On Fri, Apr 04, 2008 at 07:47:36PM +0300, Alon Bar-Lev wrote:
> >  The complexity issue works both ways. By doing cross compiling
> >  you have now introduced additional packages to build it, using
> > derived header files.
> 
> I don't understand.

I think he means that in the current state which allows
cross-compilation the build no longer works with MSVC which
is the only thing many Windevelopers know and thus the change
can be perceived as a regression.

This may not have to hold true in the future.

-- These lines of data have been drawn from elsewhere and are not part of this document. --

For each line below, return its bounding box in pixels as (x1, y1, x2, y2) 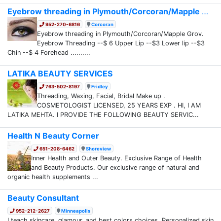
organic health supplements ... (7, 173, 98, 181)
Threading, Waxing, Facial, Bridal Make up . (37, 92, 165, 100)
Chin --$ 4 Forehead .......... (7, 48, 90, 56)
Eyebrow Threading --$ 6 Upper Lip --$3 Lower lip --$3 (37, 39, 205, 47)
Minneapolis (61, 208, 91, 214)
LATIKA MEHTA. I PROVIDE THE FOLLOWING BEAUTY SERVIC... (7, 110, 199, 118)
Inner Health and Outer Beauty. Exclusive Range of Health (31, 154, 202, 162)
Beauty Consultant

> > > Alternatively, I can produce .rc out of rc.in when we distribute
> > > the package, so Windows build will find already prepared .rc file
> > > with correct version.
> >
> >  I like that better. I don't believe there is any requirement
> >  to build from SVN using Windows only.
> 
> I don't understand...
> Do you agree to generate this files into the package tarball, and
> not build directly from svn?

I take it he agrees. I like this much better too, the more "complete"
a tarball is the better!


> >  Actually I don't like two build systems. I would prefer the
> >  Windows based build over the MinG approach.
> 
> Two = different for Windows and none Windows.

To be clear; I think the ideal is to be able to build natively using
gcc on as many platforms as possible.

On *ix this is nothing out of the ordinary.
On Windows this means using MinGW.

When this works properly, we get cross-compilation (build using
i*86-mingw32-gcc on Linux to generate Windows binaries) for free!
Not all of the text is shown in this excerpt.